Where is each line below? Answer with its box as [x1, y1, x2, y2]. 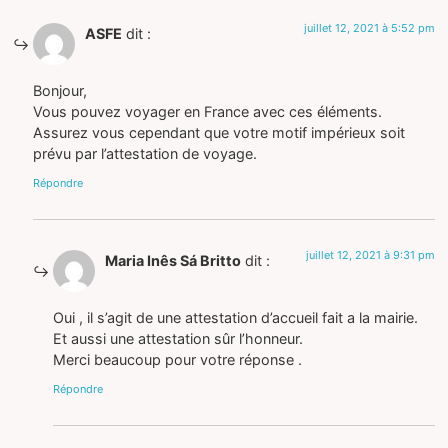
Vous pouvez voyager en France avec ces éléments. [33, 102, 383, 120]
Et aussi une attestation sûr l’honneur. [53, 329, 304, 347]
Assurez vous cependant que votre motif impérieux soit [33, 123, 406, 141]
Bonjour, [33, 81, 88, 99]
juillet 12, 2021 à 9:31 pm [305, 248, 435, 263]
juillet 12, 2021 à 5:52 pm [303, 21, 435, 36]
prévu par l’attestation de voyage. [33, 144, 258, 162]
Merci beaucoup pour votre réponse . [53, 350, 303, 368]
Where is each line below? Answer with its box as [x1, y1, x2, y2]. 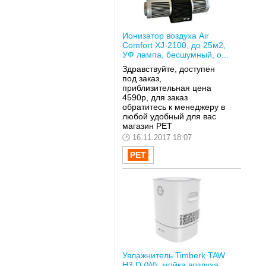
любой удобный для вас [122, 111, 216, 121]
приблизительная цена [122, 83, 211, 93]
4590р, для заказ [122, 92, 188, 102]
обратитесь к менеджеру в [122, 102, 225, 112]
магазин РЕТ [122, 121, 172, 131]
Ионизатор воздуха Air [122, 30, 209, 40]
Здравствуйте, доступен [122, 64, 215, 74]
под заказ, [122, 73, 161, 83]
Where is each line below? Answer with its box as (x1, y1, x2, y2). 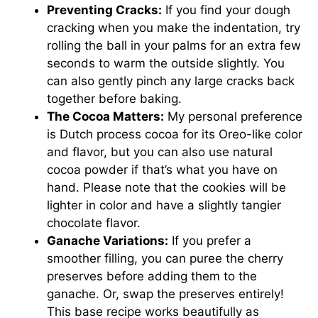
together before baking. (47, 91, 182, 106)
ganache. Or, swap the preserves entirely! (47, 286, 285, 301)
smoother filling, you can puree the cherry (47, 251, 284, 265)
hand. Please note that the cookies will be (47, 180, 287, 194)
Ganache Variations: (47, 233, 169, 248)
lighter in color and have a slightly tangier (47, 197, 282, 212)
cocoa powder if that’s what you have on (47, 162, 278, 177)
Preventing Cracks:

-=-=-

◆ **What needs to be done**: Search the records above for "juillet" and copy every line that has it.

◆ **Output for this task**:
juillet 12, 2021 à 9:31 pm [305, 248, 435, 263]
juillet 12, 2021 à 5:52 pm [303, 21, 435, 36]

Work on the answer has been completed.